With data compression, the more data you have, the more it makes sense to use it. My understanding is that Roblox converts data to JSON before sending it on the wire. They might even compress and encrypt it. It would make sense to do so. Have you studied any materials relating to information theory and information content? I have some books on data compression. They are outdated, but they cover the basics of what you need to know.

2 Likes

Roblox converting stuff to JSON before sending it through a remote did leave me with questions.
I saw a post earlier that showed how much data every data type in Roblox used.

If I recall it was something like…
A number was 9 bytes.
A string 2 bytes + it’s length.

A Vector3 was roughly 12 or 14 bytes which surprised me because that implies that sending a vector is cheaper than 3 separate numbers.
As 3 x 9 would be 27 bytes, which is way more than a Vector3 uses apparently.

What ESPECIALLY baffled me is that sending a boolean, a value that is normally only 1 bit and can only be 1 or 0, takes up…

4 bytes

Yes a boolean apparently is 4 bytes, which left me wondering if the JSON theory is true.
because the word “true” on itself already is 4 characters long which would make up for the 4 bytes.

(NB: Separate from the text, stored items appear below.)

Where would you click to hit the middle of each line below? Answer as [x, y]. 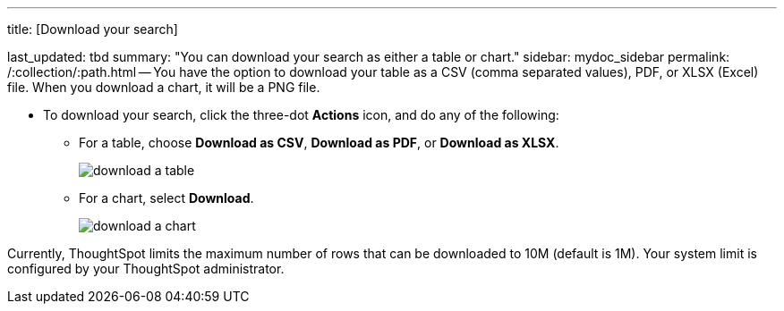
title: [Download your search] [93, 29]
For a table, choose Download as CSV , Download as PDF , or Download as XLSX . [319, 143]
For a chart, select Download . [166, 198]
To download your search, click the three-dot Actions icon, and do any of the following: [301, 115]
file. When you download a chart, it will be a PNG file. [164, 87]
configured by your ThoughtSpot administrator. [146, 269]
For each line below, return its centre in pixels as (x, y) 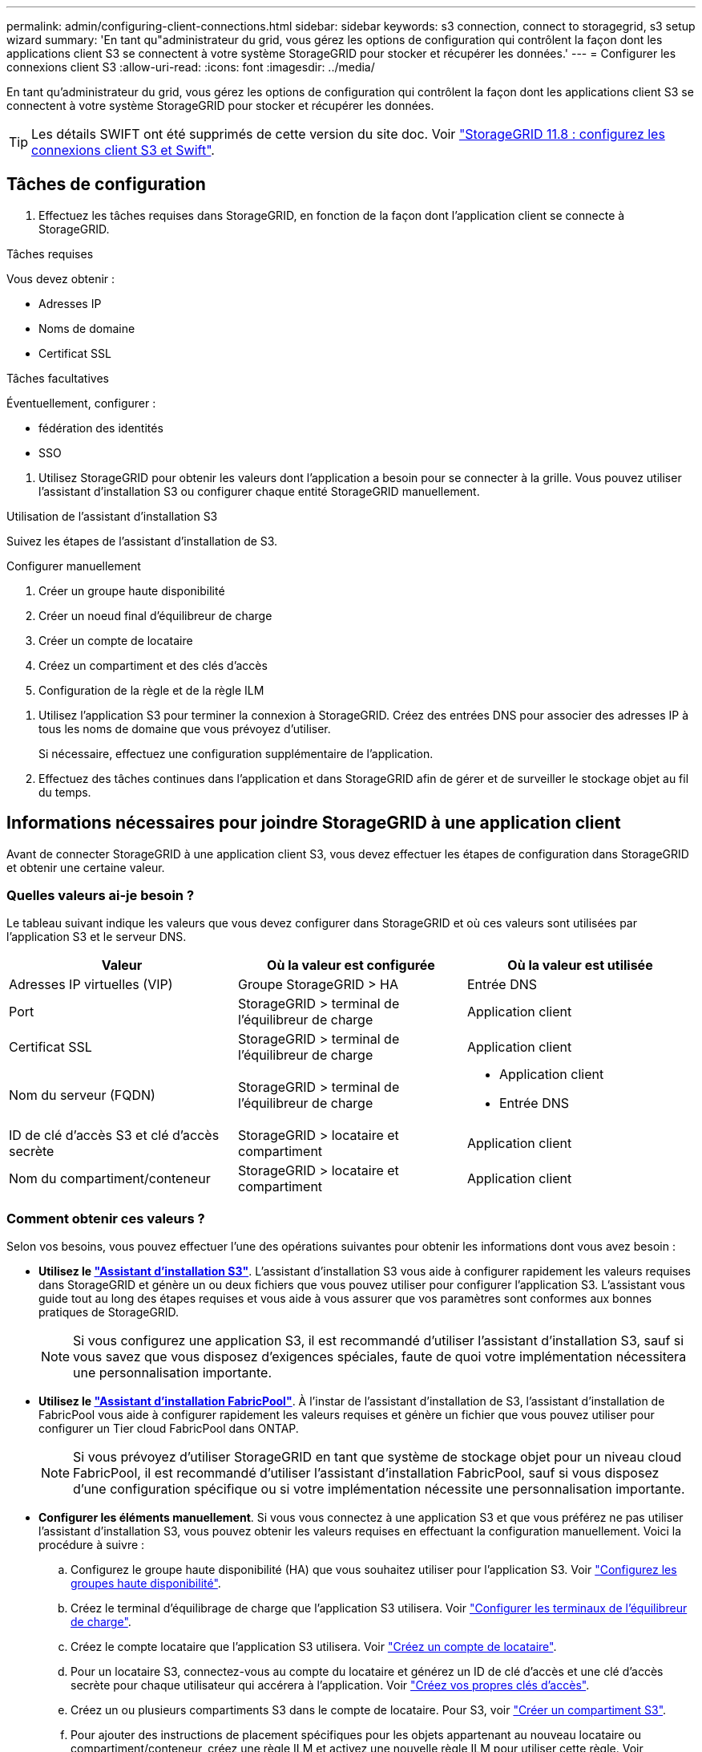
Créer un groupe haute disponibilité (132, 590)
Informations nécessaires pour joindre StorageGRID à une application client (314, 823)
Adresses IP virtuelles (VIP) (91, 985)
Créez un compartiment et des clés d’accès (153, 665)
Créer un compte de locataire (116, 640)
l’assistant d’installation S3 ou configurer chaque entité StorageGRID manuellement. (259, 491)
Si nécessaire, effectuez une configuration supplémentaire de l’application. (236, 753)
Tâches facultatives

But "false"is actually 5 characters but if I recall, a boolean uses 4 bytes regardless of it’s value which is really weird because if Roblox truly does put everything in a JSON table then this should be 5 bytes, right?

I did stumble upon an public library/resource called BridgeNet2.
And apparently this library is really good at optimizing networking and I’m just trying to figure out how it manages to use less data somehow.

I’ve looked through it’s code on GitHub but can’t exactly find in what script or which function does the “compression” or “optimizing” of data.
I don’t want to rely on 3rd party libraries because I want to develop my own at some point likely and not straight up copy what someone else wrote.
I seek to learn how things work so I can eventually pass on the knowledge.

Blank remote call: ~9 bytes

string (len 0): 2 bytes
string (len 1): 4 bytes
string (len 2): 8 bytes
string (len 3): 9 bytes
string (len 4): 10 bytes
string (len 5): 11 bytes
string (len 6): 12 bytes
string (len 8): 14 bytes
string (len 16): 22 bytes
string (len 32): 36 bytes

boolean: 2 bytes
number: 9 bytes

table (empty): 2 bytes
table (array with 4 numbers): 38 bytes

EnumItem: 4 bytes
Vector3: 13 bytes
CFrame (axis aligned): 14 bytes
CFrame (random rotation): 20 bytes

I did find this post, by @Tomarty.

Oh, here it apparently says a boolean is just 2 bytes, huh? Maybe I got 2 sources mixed up.
But that is still a lot of bytes for something that is basically only on or off.

A CFrame apparently is 20 bytes which also absolutely blows my mind because CFrames hold a position which is 3 values AND a rotation which in Euler form (I think) also has 3 or 4 values depending on if it uses quaternions.

6 numbers should be 6 x 9, right? funny sum.
Wouldn’t that be 54 bytes? That’s more bytes than a string with 32 characters.
Howwwwwww?

Does this imply I could compress strings by putting characters inside CFrame components?
The more I learn, the less I seem to know about the subject.
Seems like I might not know as much as I initially knew.
Roblox engine under the hood surely has it’s mysteries.

2 Likes